There are a few features that are of particular interest to me:

  1. Image manipulation with a built in CFIMAGE tagMy partner Dave wrote a CFX tag in Delphi for manipulating images back in CF4.5 days. It served our needs well, even after the release of CFMX, when the ability to call Java libraries made native image manipulation a possibility.

    The reason I stuck with the CFX was quality – the built in image resizing, at it’s most basic level, looked horrible (no smoothing) and didn’t have great compression rates. Later, other developers released CFCs that called more complex Java methods and referenced other libraries, and they were much better – some free, some commercial.

    However, a built-in image manipulation tag is something that a lot of developers have been requesting for a long time, and it seems Adobe has decided to listen. Possibly, the fact that ColdFusion engine competitor BlueDragon has a CFIMAGE tag was a factor. It will be very interesting to see what the quality and compression of CFIMAGE is like compared to the third party tools available – given that this is Adobe we are talking about, I’m sure it will be very, very good. Also whether the tag’s attributes match what BlueDragon has implemented.

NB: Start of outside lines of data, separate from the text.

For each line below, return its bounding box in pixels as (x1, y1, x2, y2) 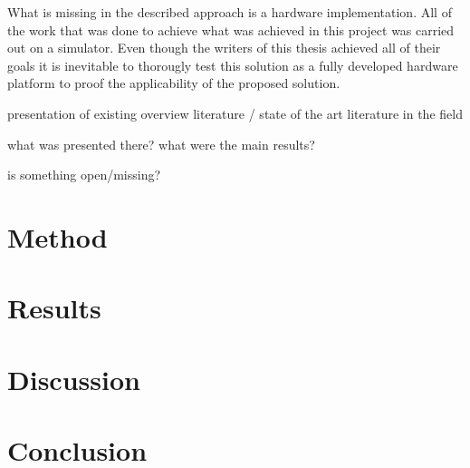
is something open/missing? (7, 165, 161, 184)
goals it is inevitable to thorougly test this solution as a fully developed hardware (7, 55, 458, 74)
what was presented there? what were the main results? (7, 134, 315, 153)
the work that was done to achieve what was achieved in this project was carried (7, 20, 455, 39)
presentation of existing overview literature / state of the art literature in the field (7, 103, 463, 122)
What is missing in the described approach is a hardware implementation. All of (7, 3, 452, 21)
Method (7, 218, 108, 255)
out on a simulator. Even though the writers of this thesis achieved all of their (7, 38, 441, 57)
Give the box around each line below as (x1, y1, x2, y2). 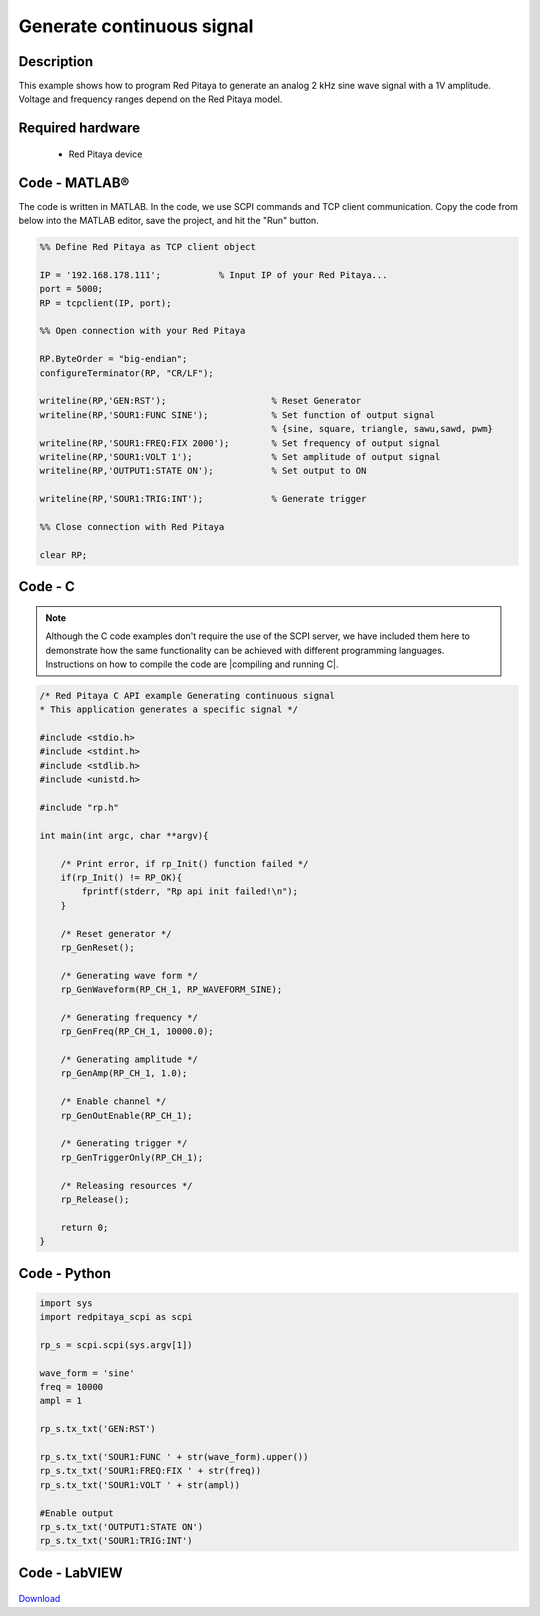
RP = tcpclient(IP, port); (39, 297, 172, 309)
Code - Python (18, 1265, 112, 1282)
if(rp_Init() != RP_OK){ (60, 871, 183, 883)
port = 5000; (39, 283, 104, 295)
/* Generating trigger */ (60, 1138, 188, 1149)
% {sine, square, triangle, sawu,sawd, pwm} (271, 423, 494, 435)
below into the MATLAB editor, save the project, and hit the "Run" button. (18, 215, 319, 227)
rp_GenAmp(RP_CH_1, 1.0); (60, 1068, 188, 1079)
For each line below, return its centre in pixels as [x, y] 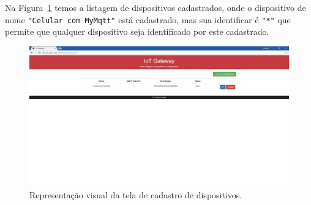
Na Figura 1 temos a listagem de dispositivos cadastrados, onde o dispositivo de [155, 7]
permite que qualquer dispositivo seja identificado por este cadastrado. [137, 31]
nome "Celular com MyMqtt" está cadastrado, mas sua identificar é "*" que [148, 19]
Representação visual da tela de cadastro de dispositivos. [136, 194]
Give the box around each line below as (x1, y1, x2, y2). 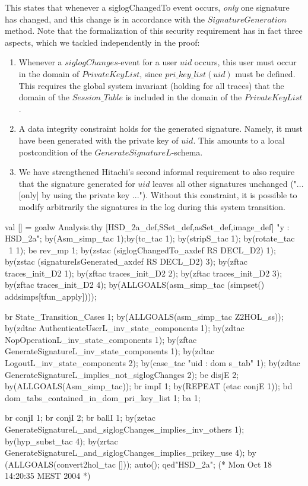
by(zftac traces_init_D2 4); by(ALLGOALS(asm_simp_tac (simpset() (5, 278, 265, 291)
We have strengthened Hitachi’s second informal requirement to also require (18, 166, 295, 178)
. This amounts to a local (193, 134, 285, 146)
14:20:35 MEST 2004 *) (5, 469, 91, 482)
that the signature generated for (18, 177, 135, 189)
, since (139, 67, 163, 80)
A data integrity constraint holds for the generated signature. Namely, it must (18, 122, 303, 135)
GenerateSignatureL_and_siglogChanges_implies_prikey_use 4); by (5, 446, 256, 459)

  2. Native Ajax widgets and JSONAutomatically generated Ajax terrifies me. Traditionally, any kind of automatically generated code has sucked – CFFORM, anyone? – and given the usability and accessibility difficulties Ajax techniques have to start with, I can easily image developers digging themselves a massive pit with tools given to them by CF8, from which there is no easy escape.

    Maybe that sounds a little dramatic. I’ve become a convert to the Hijax techniques advocated by Jeremy Keith in Bulletproof Ajax, a most excellent book. Essentially, the idea is you build an application that works in the traditional page refresh manner, and then add a behaviour layer that “hijacks” your normal requests and replaces them with XMLHTTPRequest calls. That’s the technique we used for the “My Festival Planner” on the Perth International Arts Festival 2007 site, and it works beautifully. I don’t know whether that kind of approach would be possible with CF8’s built in Ajax widgets. It’s something I intend to explore further.

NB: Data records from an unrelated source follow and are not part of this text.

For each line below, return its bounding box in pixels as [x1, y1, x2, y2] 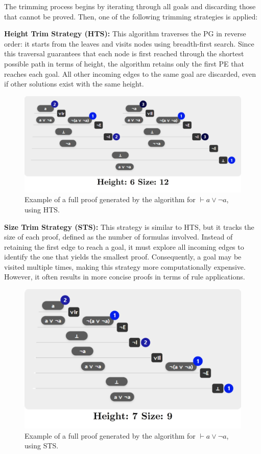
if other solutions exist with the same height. [4, 78, 144, 89]
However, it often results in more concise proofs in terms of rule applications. [4, 271, 245, 282]
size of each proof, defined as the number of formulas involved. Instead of [4, 231, 233, 242]
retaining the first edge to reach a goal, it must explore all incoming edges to [4, 241, 244, 252]
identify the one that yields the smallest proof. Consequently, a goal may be [4, 251, 242, 262]
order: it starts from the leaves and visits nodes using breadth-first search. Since [4, 38, 254, 49]
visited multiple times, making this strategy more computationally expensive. [4, 261, 246, 272]
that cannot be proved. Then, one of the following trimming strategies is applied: [4, 11, 258, 21]
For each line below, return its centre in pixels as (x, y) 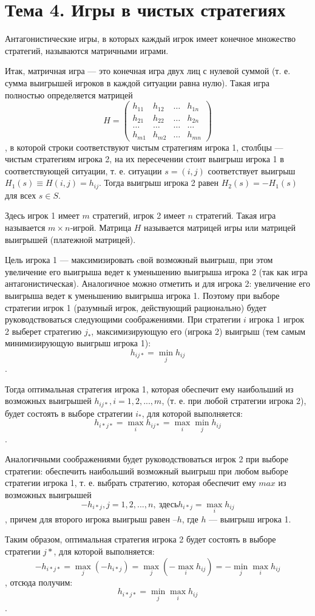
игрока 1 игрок (277, 319)
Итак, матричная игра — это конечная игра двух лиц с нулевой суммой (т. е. (148, 71)
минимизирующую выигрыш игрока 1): (78, 343)
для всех (21, 195)
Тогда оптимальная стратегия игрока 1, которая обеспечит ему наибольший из (149, 388)
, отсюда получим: (39, 582)
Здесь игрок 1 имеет (42, 215)
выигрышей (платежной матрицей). (70, 239)
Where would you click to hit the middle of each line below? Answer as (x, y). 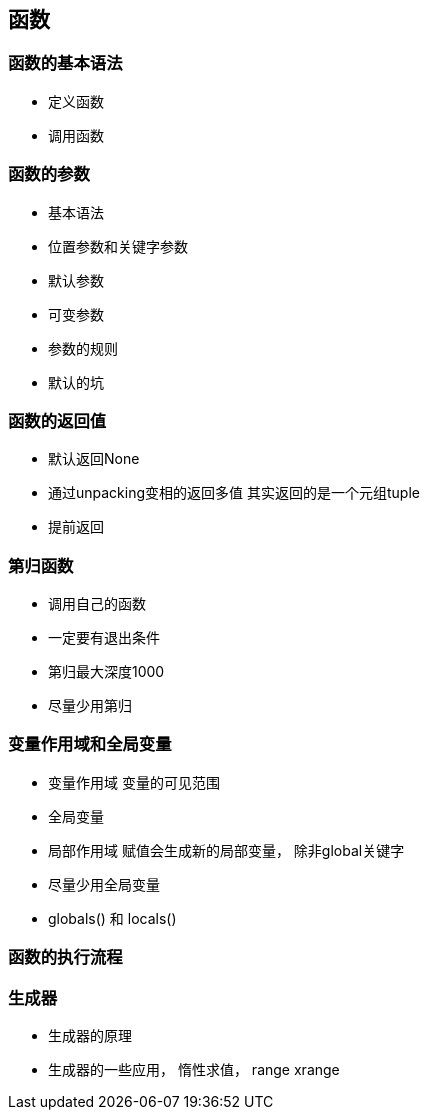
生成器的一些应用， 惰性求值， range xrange (194, 1069)
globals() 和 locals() (112, 918)
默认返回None (94, 459)
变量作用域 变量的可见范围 (134, 782)
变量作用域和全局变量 (90, 744)
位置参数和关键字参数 (118, 246)
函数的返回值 (57, 420)
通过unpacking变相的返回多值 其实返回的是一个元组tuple (234, 493)

    Oh, and native functions to read and write JSON-formatted data will be really useful too.

  3. Improved PDF integrationI’m hoping for PDF forms here. Not that I have a use for them currently, but have had in the past and will no doubt have again in the future.

There are some other features that are noteworthy, but which I won’t get to use myself:

  1. Reporting ImprovementsAs some readers may know, I used to be the Reporting queen – however I haven’t had a need to use CF integrated reporting for some time. I was highly critical of Reporting when it was first released, but fortunately most of my concerns were addressed in the 7.0.2 update. I understand that there are new enhancements and further fixes to reporting in CF8, but I don’t have a really demanding reporting project to try them out on.
  2. Debugging with EclipseI can see that some people are excited about this. I used to use debugging back in CF4 days with ColdFusion Studio, so I understand it’s pretty cool. However, I simply can’t bring myself to use Eclipse as an IDE. I’m just… I don’t know… allergic to Java interfaces? Obviously I’m in the minority (although I do know some other developers who can’t stand Eclipse either) and Adobe no longer consider Dreamweaver their ColdFusion IDE or the support might have been in there.

Of course, there are countless other features that are new or improved that I’m not mentioning. The administrative interface and API in particular have been improved a great deal, and I hear that performance has received a boost too.

So much to discover! I’m really excited about this release. I’d love to know, what’s your top feature?